James Blake has masterfully utilized silence and open space in previous work to make his every gesture more impactful. On the new album, the same tendency persists, although it’s less noticeable. Blake seems to have naturally settled into patterns that capture his instincts with fewer overt gestures. Interspersed with the aforementioned tracks are songs like “Funeral,” which nods more to the material he visited on his recent release of covers by the likes of Joni Mitchell, highlighting simple songwriting chops and bare vulnerability. A kick-clap pulse delays with a drag that captures the feeling of being out of step, disoriented and immobilized by a surge of emotions, while Blake sings, “I know this feeling too well / Of being alive at your own funeral.” “Foot Forward” is a bit more streamlined of a song than one might expect from Blake, with a downright gushy chorus that strikes rather prematurely, but fits perfectly with the sentiment of proceding forward. 

“Say What You Will” finds Blake’s voice hovering over a subdued track of ‘60s vocal harmonies, his distance from the backdrop suggesting a faint grounding in recognizable signifiers, in the context of which he reaches far out and fully shines, soaring above the beat and the band, in a transcendent motion that reveals itself in the enlightened resignation of the refrain “Say What You WIll.” The song features one of Blake’s most moving vocal performances yet, a section of gliding falsetto delivered with a rapturous abandon that rings like the final refinement of an instinct long edging its way up. 

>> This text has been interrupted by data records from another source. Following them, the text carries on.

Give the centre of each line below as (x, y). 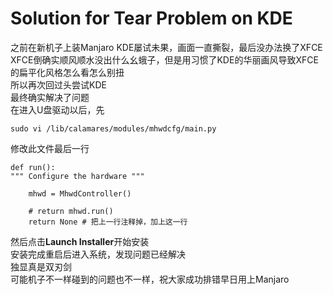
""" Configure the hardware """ (77, 176)
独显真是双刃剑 (41, 266)
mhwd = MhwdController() (80, 193)
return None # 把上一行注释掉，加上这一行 (108, 222)
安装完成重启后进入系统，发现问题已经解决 (98, 254)
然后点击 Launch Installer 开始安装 (80, 241)
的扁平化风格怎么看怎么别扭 (67, 72)
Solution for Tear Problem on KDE (151, 18)

The unabashed vulnerability that has been an integral component of Blake’s appeal since he started singing comes out especially toward the end of the album. On the threadbare title track, Blake practically gasps his syllables, and quivers as he finishes the lines, singing, “I have haunted many photographs… And as many loves that have crossed my path / In the end, it was friends who broke my heart.” The song zeroes in on a subject largely overlooked. While relationships are expected to very likely fizzle out when passion runs its course, the dissolution of friendships can ultimately be even more debilitating. Taking the album’s lyrics altogether, it’s hard to imagine most of the songs were written about mere friendship, but it appears that the sentiment of this song was salient enough to warrant its designation as the title track. 

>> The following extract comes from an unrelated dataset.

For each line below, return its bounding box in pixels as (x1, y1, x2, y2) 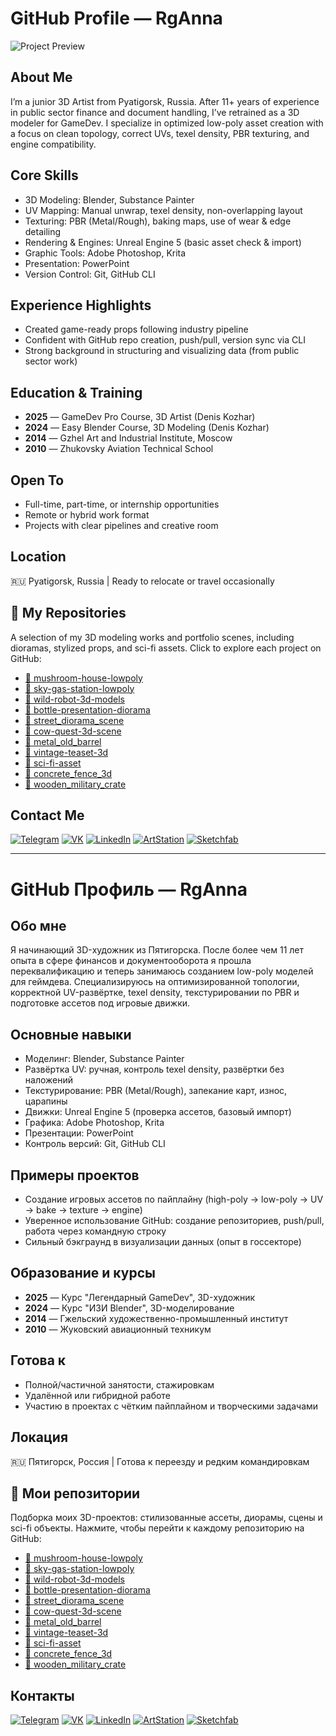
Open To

James Blake’s career trajectory is characterized by so many whimsical, wayward darts that it’s easy for fans to pass him off prematurely. His sudden dive from post-dubstep avant buzz into accessible singer-songwriter territory was only the first in a series of moves that show a bold disregard for categorization, or in other terms, a fearless commitment to artistic vision. Blake struck a nerve with his self-titled album, with his expressive, sonorous voice and wildly innovative sound design. He settled into that mold for three more albums, then threw curveballs by reverting back to both the electronic beginnings and the singer-songwriting foundations in EP releases last year. Now, he returns with all of the adventurous instincts and edge, all the passion and profundity, refined after years of experimentation into their most potent and poignant form to date.   

Friends That Break Your Heart” releases Oct. 8 on Apple Music.